Critics sometimes position resilience as a corrective to rigidity. But when implemented properly, HRO already contains a core principle of resilience: the ability to detect, respond, and recover from unexpected events. In fact, Weick and Sutcliffe state, “A commitment to resilience is evident in management practices and organizational norms that encourage conceptual slack.” Modern HRE practices build in additional capacity through the refinement or expansion of many already existing mature HRO practices, such as:

  • Leading indicator dashboards that reveal emerging risk
  • Protected “safe table” forums where staff surface weak signals
  • Human factors redesign to reduce cognitive burden
  • Flexible staffing and teaming approaches that absorb variability

Why choosing between HRO and HRE is counterproductive

Some have suggested that HRO is “too Safety I,” focused only on preventing bad outcomes. But that critique confuses implementation with intent. In practice, the most effective safety programs already blend Safety I and Safety II approaches—standardizing where variability creates risk, and enabling adaptation where variability is unavoidable.

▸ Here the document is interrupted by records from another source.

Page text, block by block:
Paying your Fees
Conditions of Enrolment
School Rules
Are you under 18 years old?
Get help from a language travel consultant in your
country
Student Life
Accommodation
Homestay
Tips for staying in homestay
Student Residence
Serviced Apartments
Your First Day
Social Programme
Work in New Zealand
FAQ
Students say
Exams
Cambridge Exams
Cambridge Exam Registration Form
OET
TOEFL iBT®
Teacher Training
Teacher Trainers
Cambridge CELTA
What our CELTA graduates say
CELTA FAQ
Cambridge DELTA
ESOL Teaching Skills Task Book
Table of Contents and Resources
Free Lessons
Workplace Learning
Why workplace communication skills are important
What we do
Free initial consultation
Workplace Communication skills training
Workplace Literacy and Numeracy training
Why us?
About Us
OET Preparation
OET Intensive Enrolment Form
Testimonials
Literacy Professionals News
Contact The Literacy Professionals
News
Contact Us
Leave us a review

The data strongly supports this blended model. Organizations with robust safety event reporting, a classic reliability behavior, are 8x more likely to score in the top quartile on learning, teamwork, and collaboration. And those with stronger relational trust and teamwork, core elements of resilience, are 50–80% more likely to achieve top performance on clinical safety outcomes like CAUTI, CLABSI, and pressure injuries.

We should, therefore, retire the suggestion that HRO is inherently “past its sell-by date.” Instead, let’s measure whether our local implementation of HRO has kept pace with complexity. If HRO is practiced as policy policing, rigid standardization, or metric chasing, it will underperform. If it is practiced as disciplined reliability that frees people’s attention for adaptation, it becomes the stable base HRE needs.

Design, not exhortation

One of the clearest lessons from both HRO and HRE is that exhortation does not change behavior. Culture and design, however, do. Safety improves not because clinicians try harder, but because systems are configured so the right actions are the easiest actions.

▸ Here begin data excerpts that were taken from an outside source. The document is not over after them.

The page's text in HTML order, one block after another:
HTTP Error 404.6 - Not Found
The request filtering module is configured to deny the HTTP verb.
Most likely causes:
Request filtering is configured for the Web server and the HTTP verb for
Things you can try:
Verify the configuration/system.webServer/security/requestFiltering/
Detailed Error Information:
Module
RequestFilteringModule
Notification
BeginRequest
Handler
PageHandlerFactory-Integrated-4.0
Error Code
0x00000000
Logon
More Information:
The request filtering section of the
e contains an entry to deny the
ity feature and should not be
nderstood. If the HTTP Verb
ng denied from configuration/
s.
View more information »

Human factors improvements, redesigned workflows, and better integrated technologies reduce cognitive load, making it more likely that reliable and resilient behaviors are performed consistently. And when leaders close the loop on reporting—another form of design—trust deepens and reporting increases, further strengthening the OS. In fact, reporting systems with faster feedback and stronger learning loops dramatically outperform peers on both culture and outcomes.

What a unified reliability–resilience OS looks like

The HRO operating system provides:

  • High-signal routines: Huddles, structured handoffs, standard workflows
  • Strong detection functions: Reporting, escalation, monitoring
  • Robust learning systems: Event triage, analysis, robust action plans and implementation
  • The removal of fear and increased transparency through a culture of psychological safety
  • Clear behavioral expectations (non-technical skills) for all
  • Clear coordination architecture: Roles, expectations, communication pathways
  • Reduced noise: Reliable execution that reveals anomalies

The resilience application layer adds:

  • Proactive sensing and weak signal detection
  • Capacity buffers and slack
  • Adaptive teaming and dynamic replanning
  • Human-centered design that aligns with real work-as-done

Together, they create a system that prevents known failure modes while flexibly managing unexpected ones.

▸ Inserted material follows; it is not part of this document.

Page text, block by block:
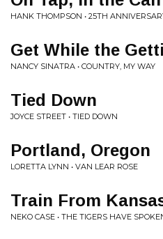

The question is not whether HRO is obsolete. It’s whether our local implementation of HRO has grown to meet the complexity of modern care. When HRO is treated as the operating system, not simply a compliance program, the result is a system that can sense risk earlier, respond more effectively, and recover more quickly.

The safest organizations of the next decade will be those that invest in both sides of this equation: reliability that creates order and signal…and resilience that makes the system adaptable, humane, and strong under pressure.